──────── Task material

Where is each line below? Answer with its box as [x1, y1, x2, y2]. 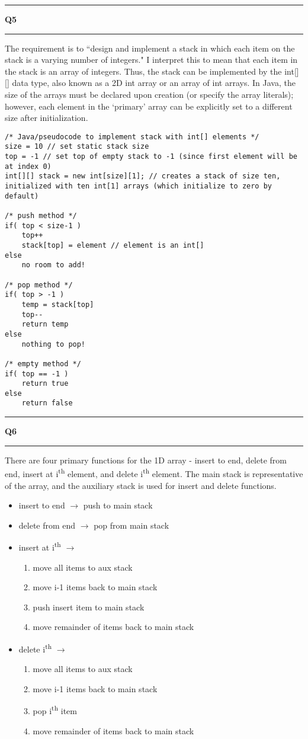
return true [21, 379, 69, 388]
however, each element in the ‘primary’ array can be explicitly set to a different [5, 100, 293, 112]
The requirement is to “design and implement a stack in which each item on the [5, 41, 295, 54]
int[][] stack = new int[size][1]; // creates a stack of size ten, [5, 172, 281, 181]
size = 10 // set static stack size [5, 142, 149, 151]
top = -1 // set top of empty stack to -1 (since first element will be [5, 152, 297, 161]
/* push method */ [5, 212, 77, 220]
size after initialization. [5, 111, 88, 124]

────────────────

== Problem to solve ==
Determine how many lines above contain "element" and respond with that number only.

== Result of this exercise ==
2